The third source of financial interrelatedness is the topic of this dispute and
involves the underwriting and financial advisory services addressed in
Section 9.8(b) of the CCRE LP Agreement. Discovery into these benefits is
appropriate, but discovery into the other potential benefits is not.23 The Court must
focus on what the contract provides in terms of how CCRE relates to CFLP and its
affiliates for the provision of various services. The profits or benefits that CFLP
and its affiliates may draw from a relationship with CCRE, other than those related
to the specific allegations in the Complaint, are simply not material or likely to
lead to the discovery of admissible evidence.
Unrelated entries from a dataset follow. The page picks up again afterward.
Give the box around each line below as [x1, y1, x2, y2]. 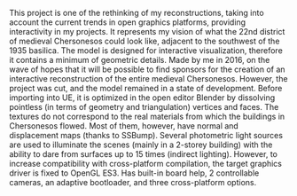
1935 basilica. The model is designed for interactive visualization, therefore [9, 45, 284, 56]
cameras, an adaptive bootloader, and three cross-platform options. [9, 177, 257, 187]
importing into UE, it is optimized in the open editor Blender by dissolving [9, 92, 276, 103]
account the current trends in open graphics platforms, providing [9, 17, 246, 27]
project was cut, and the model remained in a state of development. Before [9, 83, 283, 93]
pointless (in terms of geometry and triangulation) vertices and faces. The [9, 102, 279, 112]
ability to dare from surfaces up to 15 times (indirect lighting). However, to [9, 149, 277, 159]
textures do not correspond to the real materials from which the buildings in [9, 111, 285, 122]
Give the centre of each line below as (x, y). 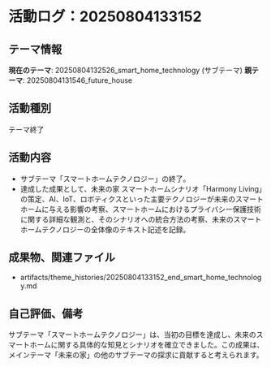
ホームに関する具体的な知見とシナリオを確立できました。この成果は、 (147, 345)
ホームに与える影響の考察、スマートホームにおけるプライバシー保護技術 (140, 209)
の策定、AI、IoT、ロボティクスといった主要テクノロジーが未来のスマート (142, 199)
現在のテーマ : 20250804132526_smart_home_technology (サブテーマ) (126, 70)
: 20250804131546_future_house (77, 80)
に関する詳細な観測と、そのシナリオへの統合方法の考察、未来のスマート (141, 219)
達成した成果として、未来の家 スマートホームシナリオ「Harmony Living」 (141, 188)
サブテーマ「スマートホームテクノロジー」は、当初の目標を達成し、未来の (133, 335)
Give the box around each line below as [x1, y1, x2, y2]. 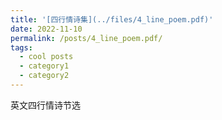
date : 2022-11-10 [10, 24, 83, 34]
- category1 [19, 61, 70, 71]
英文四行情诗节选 [10, 99, 81, 111]
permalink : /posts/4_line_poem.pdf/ [10, 33, 163, 43]
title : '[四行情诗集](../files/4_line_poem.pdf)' [10, 14, 214, 25]
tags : [10, 42, 33, 53]
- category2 [19, 71, 70, 81]
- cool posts [19, 52, 74, 62]
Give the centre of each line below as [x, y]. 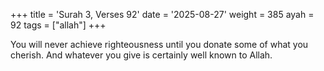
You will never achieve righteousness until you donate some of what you [159, 44]
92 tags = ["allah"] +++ [58, 25]
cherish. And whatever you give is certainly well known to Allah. [141, 55]
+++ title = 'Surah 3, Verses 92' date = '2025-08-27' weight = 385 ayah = [162, 14]
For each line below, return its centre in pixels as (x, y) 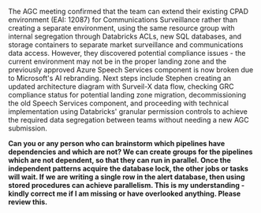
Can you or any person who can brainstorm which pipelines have (117, 143)
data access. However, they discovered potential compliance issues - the (127, 53)
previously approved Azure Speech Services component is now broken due (131, 70)
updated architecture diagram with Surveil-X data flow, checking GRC (121, 86)
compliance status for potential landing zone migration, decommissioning (127, 95)
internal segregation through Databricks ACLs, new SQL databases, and (125, 36)
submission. (28, 128)
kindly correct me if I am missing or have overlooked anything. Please (125, 193)
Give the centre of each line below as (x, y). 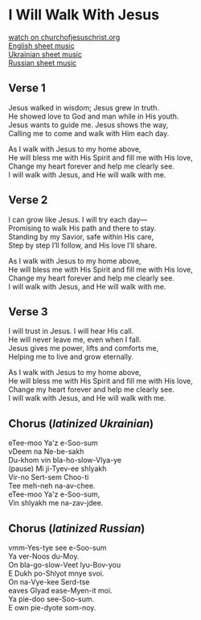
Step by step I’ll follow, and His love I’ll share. (83, 245)
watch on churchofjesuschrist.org (64, 37)
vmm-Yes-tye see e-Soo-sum (57, 547)
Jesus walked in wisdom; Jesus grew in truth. (84, 107)
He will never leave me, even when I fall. (75, 339)
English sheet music (41, 45)
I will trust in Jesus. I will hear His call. (71, 331)
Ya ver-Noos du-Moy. (44, 556)

That CFLP and its affiliates may
profit from the relationship with CCRE does not inform the question of whether
the fees charged for the work covered by Section 9.8(b) of the CCRE LP
Agreement is reasonable or unreasonable, cheap or expensive.24 In short,
23 Again, this conclusion is based upon the Court’s current understanding of the nature of the dispute. See supra notes 20–22. 24 In addition, to the extent there is a debate about intercompany payments, that issue does not seem to be fairly raised in the Complaint. CIM Urban Lending GP, LLC v. Cantor Commercial Real Estate Sponsor, L.P. C.A. No. 11060-VCN February 26, 2016 Page 14
discovery into benefits, or profits, or compensation not dealing with the fees that
have been put at issue in this litigation is not appropriate.25
In sum, Plaintiffs’ Motion to Compel is denied with respect to
Interrogatory No. 6 in order to allow the Defendants an opportunity to carry out
their commitment to provide a response on a securitization-by-securitization
basis, and denied with respect to Document Request No. 17 and Interrogatory
Nos. 32 and 33 to the extent that they seek information related to payments
accruing to CFLP other than compensation related to underwriting and financial
advisory services, recognizing that should such payments eventually become
relevant, the Court may revisit these requests.
*** IT IS SO ORDERED.
Very truly yours,
/s/ John W. Noble JWN/cap cc: Register in Chancery-K
25 As the Court has indicated, as the case evolves, some of the discovery for which there is no current apparent purpose may become relevant. Perhaps the motion to compel was premature, and perhaps the need for the discovery has not been developed in a fulsome fashion. Thus, Plaintiffs may renew their motion for discovery based on either how this case develops or the results of the Defendants’ undertaking set forth above. See supra notes 19–22 and accompanying text.